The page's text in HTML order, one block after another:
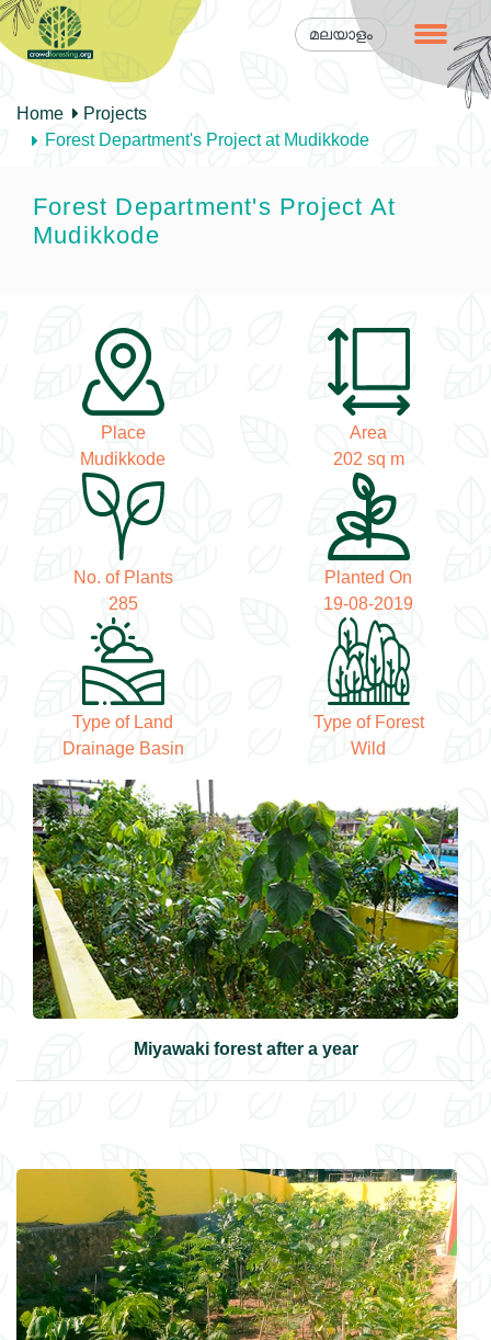
മലയാളം
Home
Projects
Forest Department's Project at Mudikkode
Forest Department's Project At
Mudikkode
Place
Mudikkode
Area
202 sq m
No. of Plants
285
Planted On
19-08-2019
Type of Land
Drainage Basin
Type of Forest
Wild
Miyawaki forest after a year
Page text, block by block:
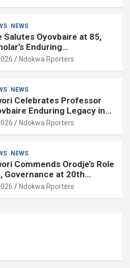
NEWS
Salutes Oyovbaire at 85,
Enduring
to Nation Building
Ndokwa Rporters
NEWS
Celebrates Professor
Enduring Legacy in
and Political Science at
Ndokwa Rporters
NEWS
Commends Orodje’s Role
Governance at 20th
Anniversary
Ndokwa Rporters
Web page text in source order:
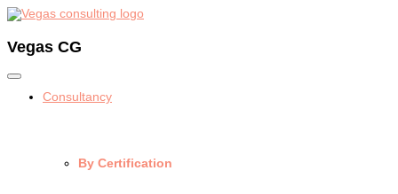
Vegas CG
Consultancy
By Certification
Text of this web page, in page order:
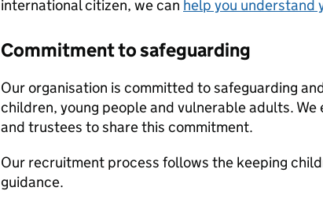
international citizen, we can help you understand
Commitment to safeguarding
Our organisation is committed to safeguarding
children, young people and vulnerable adults.
and trustees to share this commitment.
Our recruitment process follows the keeping
guidance.
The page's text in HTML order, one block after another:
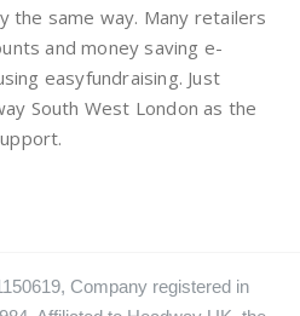
the same way. Many retailers
and money saving e-
easyfundraising. Just
South West London as the
Company registered in
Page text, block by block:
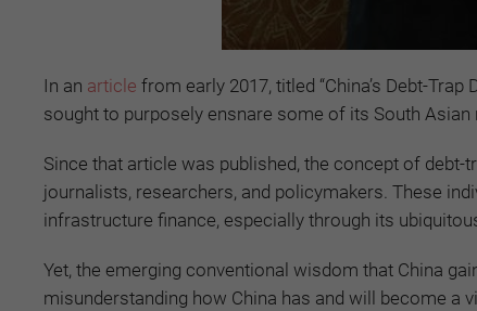
In an article from early 2017, titled “China’s Debt-
sought to purposely ensnare some of its South
Since that article was published, the concept of
journalists, researchers, and policymakers. These
infrastructure finance, especially through its
Yet, the emerging conventional wisdom that China
misunderstanding how China has and will become a
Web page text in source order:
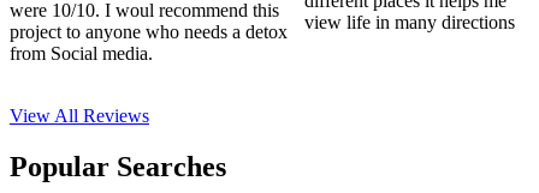
were 10/10. I woul recommend this
project to anyone who needs a detox
from Social media.
view life in many directions
View All Reviews
Popular Searches
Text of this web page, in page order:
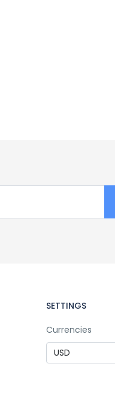
SETTINGS
Currencies
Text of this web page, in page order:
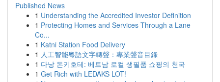
Published News
1 Understanding the Accredited Investor Definition
1 Protecting Homes and Services Through a Lane
Co...
1 Katni Station Food Delivery
1 人工智能粵語文字轉聲：專業聲音目錄
1 다낭 돈키호테: 베트남 로컬 생필품 쇼핑의 천국
1 Get Rich with LEDAKS LOT!
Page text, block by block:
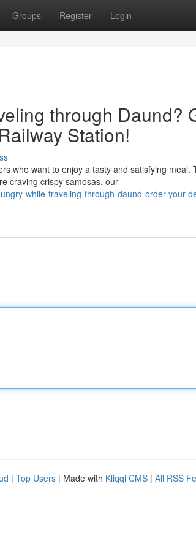
Groups Register Login
through Daund?
Station!
who want to enjoy a tasty and satisfying meal.
craving crispy samosas, our
while-traveling-through-daund-order-your-
| Top Users | Made with Kliqqi CMS | All RSS
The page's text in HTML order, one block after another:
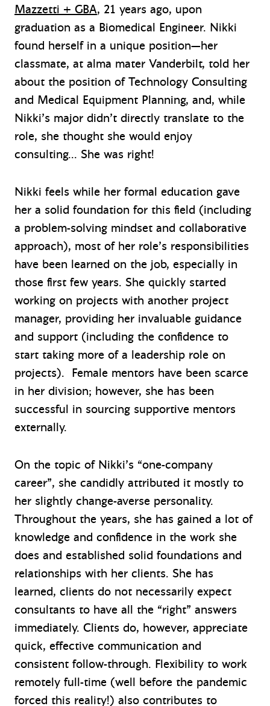
Mazzetti + GBA, 21 years ago, upon
graduation as a Biomedical Engineer. Nikki
found herself in a unique position—her
classmate, at alma mater Vanderbilt, told her
about the position of Technology Consulting
and Medical Equipment Planning, and, while
Nikki’s major didn’t directly translate to the
role, she thought she would enjoy
consulting… She was right!
Nikki feels while her formal education gave
her a solid foundation for this field (including
a problem-solving mindset and collaborative
approach), most of her role’s responsibilities
have been learned on the job, especially in
those first few years. She quickly started
working on projects with another project
manager, providing her invaluable guidance
and support (including the confidence to
start taking more of a leadership role on
projects). Female mentors have been scarce
in her division; however, she has been
successful in sourcing supportive mentors
externally.
On the topic of Nikki’s “one-company
career”, she candidly attributed it mostly to
her slightly change-averse personality.
Throughout the years, she has gained a lot of
knowledge and confidence in the work she
does and established solid foundations and
relationships with her clients. She has
learned, clients do not necessarily expect
consultants to have all the “right” answers
immediately. Clients do, however, appreciate
quick, effective communication and
consistent follow-through. Flexibility to work
remotely full-time (well before the pandemic
forced this reality!) also contributes to

========

• PROBLEM DETAILS: In the entries above, tally the lines that include the string "this". Give the figure only.

• EXPECTED OUTPUT: 7